Step 2: Loop rows and update

for row_num in range(2, sheet.max_row + 1):   # skip header
produce_name = sheet.cell(row=row_num, column=1).value
if produce_name in PRICE_UPDATES:
sheet.cell(row=row_num, column=2).value = PRICE_UPDATES[produce_name]

wb.save('updatedProduceSales3.xlsx')

Because D uses formulas, Excel recalculates totals automatically when B changes.

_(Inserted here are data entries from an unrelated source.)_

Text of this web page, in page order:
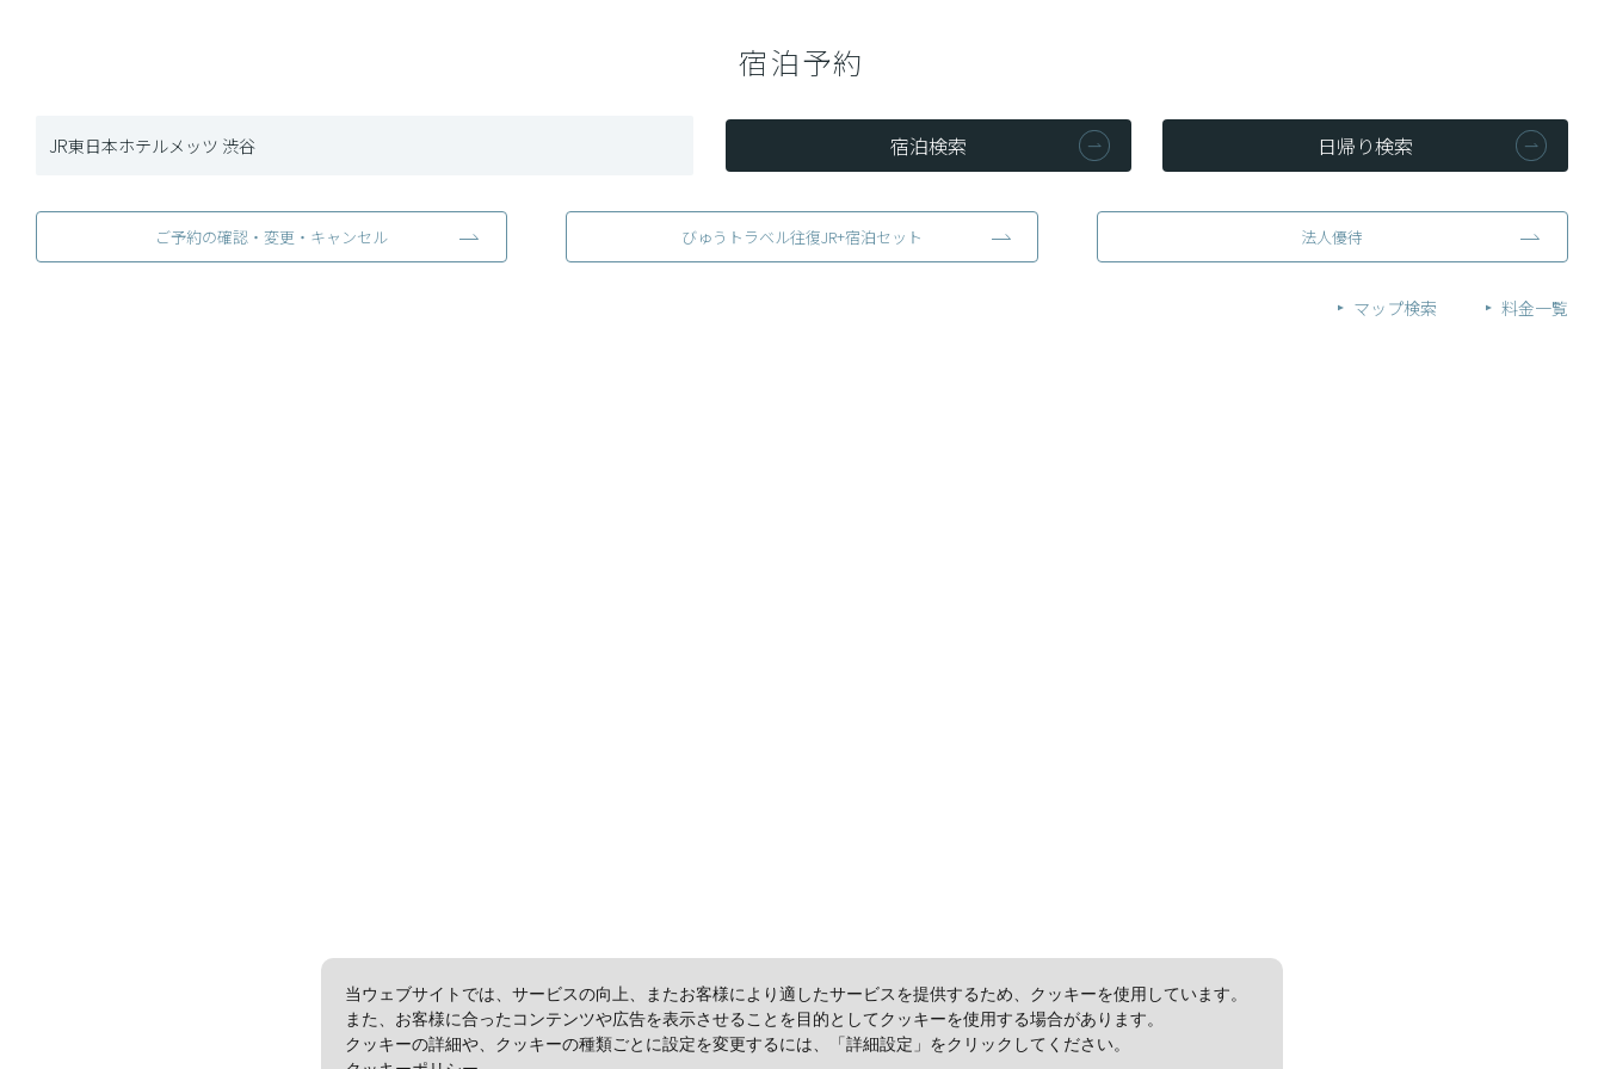
宿泊予約
JR東日本ホテルメッツ 渋谷 宿泊検索 日帰り検索
ご予約の確認・変更・キャンセル びゅうトラベル往復JR+宿泊セット 法人優待
マップ検索 料金一覧
当ウェブサイトでは、サービスの向上、またお客様により適したサービスを提供するため、クッキーを使用しています。
また、お客様に合ったコンテンツや広告を表示させることを目的としてクッキーを使用する場合があります。
クッキーの詳細や、クッキーの種類ごとに設定を変更するには、「詳細設定」をクリックしてください。
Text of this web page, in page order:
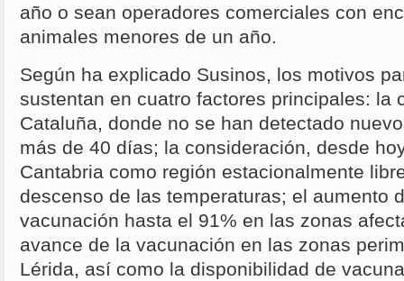
año o sean operadores comerciales con
animales menores de un año.
Según ha explicado Susinos, los motivos
sustentan en cuatro factores principales: la
Cataluña, donde no se han detectado
más de 40 días; la consideración, desde
Cantabria como región estacionalmente
descenso de las temperaturas; el aumento
vacunación hasta el 91% en las zonas
avance de la vacunación en las zonas
Lérida, así como la disponibilidad de
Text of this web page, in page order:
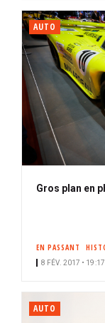
AUTO
Gros plan en
EN PASSANT
8 FÉV. 2017 • 19:17
AUTO
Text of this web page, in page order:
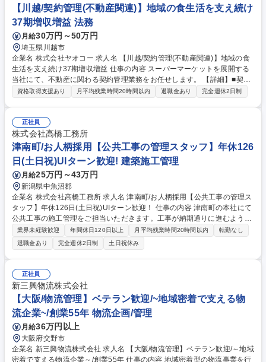
【川越/契約管理(不動産関連)】地域の食生活を支え続け
37期増収増益 法務
月給30万円～50万円
埼玉県川越市
企業名 株式会社ヤオコー 求人名 【川越/契約管理(不動産関連)】地域の食
生活を支え続け37期増収増益 仕事の内容 スーパーマーケットを展開する
当社にて、不動産に関わる契約管理業務をお任せします。 【詳細】■契約
書の作成・審査・交渉(事業用定期借地権設定契約、定期建物賃貸借契約
ポートや覚書の作成 ■テナント(転貸借)管理 ■トラブル対応 ■食品衛生法、
消防法などの店舗運営に必要な許認可の期限管理や更新サポート 募集職種
【川越/契約管理(不動産関連)】地域の食生活を支え続け37期増収増益
資格取得支援あり 月平均残業時間20時間以内 退職金あり 完全週休2日制
正社員
株式会社高橋工務所
津南町/お人柄採用【公共工事の管理スタッフ】年休126
日(土日祝)UIターン歓迎! 建築施工管理
月給25万円～43万円
新潟県中魚沼郡
企業名 株式会社高橋工務所 求人名 津南町/お人柄採用【公共工事の管理ス
タッフ】年休126日(土日祝)UIターン歓迎！ 仕事の内容 津南町の本社にて
公共工事の施工管理をご担当いただきます。工事が納期通りに進むよう
に、協力会社や発注者の間でうまく調整をしながら進めていく、工事の指
揮官のような仕事です。官公庁発注の案件が多く業績好調 な優良ゼネコン
です。燕市で不動産事業や地域のコンビニエンスストア運営等も行ってお
り、工事だけにとらわれず、様々な角度から地域の街づくりに貢献してい
る企業です。 経営層の努力もあり、津南/十日町エリアでは最高クラスの
年間休日126日(土日祝)を実現！冬は除雪などの急な出勤も無く、非常に
働きやすい環境が整っております。UIターンの方にもおすすめの職場環境
です。 募集職種 津南町/お人柄採用【公共工事の管理スタッフ】年休126
日(土日祝)UIターン歓迎！
業界未経験歓迎 年間休日120日以上 月平均残業時間20時間以内
転勤なし
退職金あり
完全週休2日制 土日祝休み
正社員
新三興物流株式会社
【大阪/物流管理】ベテラン歓迎/~地域密着で支える物
流企業~/創業55年 物流企画/管理
月給36万円以上
大阪府交野市
企業名 新三興物流株式会社 求人名 【大阪/物流管理】ベテラン歓迎/～地域
密着で支える物流企業～/創業55年 仕事の内容 地域密着型の物流事業を行
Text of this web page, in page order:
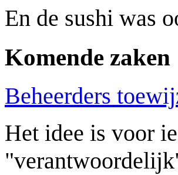
En de sushi was
Komende zaken
Beheerders
Het idee is voor
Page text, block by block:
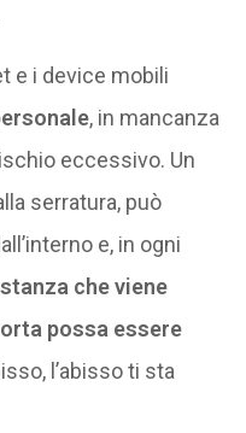
e i device mobili
, in mancanza
eccessivo. Un
serratura, può
e, in ogni
che viene
possa essere
l’abisso ti sta

Ideas for similar programs

  • Copy data between spreadsheets.
  • Pull data from websites/files/clipboard into Excel.
  • "Clean" spreadsheets: standardize phone numbers, strip whitespace, etc., using regex and text processing.

Styling cells: fonts

Import Font and assign to cell.font.

from openpyxl.styles import Font
import openpyxl

wb = openpyxl.Workbook()
sheet = wb['Sheet']

italic_24_font = Font(size=24, italic=True)
sheet['A1'].font = italic_24_font
sheet['A1'] = 'Hello, world!'

wb.save('styles3.xlsx')

Useful Font keyword args:

  • name: 'Calibri', 'Times New Roman', ...
  • size: integer point size.
  • bold: True/False.
  • italic: True/False.

Example with two styles:

bold_font = Font(name='Times New Roman', bold=True)
sheet['A1'].font = bold_font
sheet['A1'] = 'Bold Times New Roman'

italic_font = Font(size=24, italic=True)
sheet['B3'].font = italic_font
sheet['B3'] = '24 pt Italic'
wb.save('styles3.xlsx')

Formulas

Formulas are just strings starting with =; openpyxl writes them, Excel calculates them.

Set a formula:

sheet['B9'] = '=SUM(B1:B8)'

Simple example:

import openpyxl

wb = openpyxl.Workbook()
sheet = wb['Sheet']
sheet['A1'] = 200
sheet['A2'] = 300
sheet['A3'] = '=SUM(A1:A2)'
wb.save('writeFormula3.xlsx')

openpyxl does not evaluate the formula; Excel does when you open/save the file.

If you open in Excel, save, then reload with data_only=True, you can read computed values instead of formula text:

# After opening writeFormula3.xlsx in Excel and saving it
wb = openpyxl.load_workbook('writeFormula3.xlsx', data_only=True)
sheet = wb['Sheet']
print(sheet['A3'].value) # 500 (not '=SUM(A1:A2)')

Overall idea of the chapter

Chapter 14 shows how to automate Excel tasks with openpyxl: reading workbooks/sheets/cells, building data structures from spreadsheet rows (census project), writing and updating cells (produce project), styling with fonts, and writing formulas. The key pattern is: load workbook → loop rows → read or write cells → save.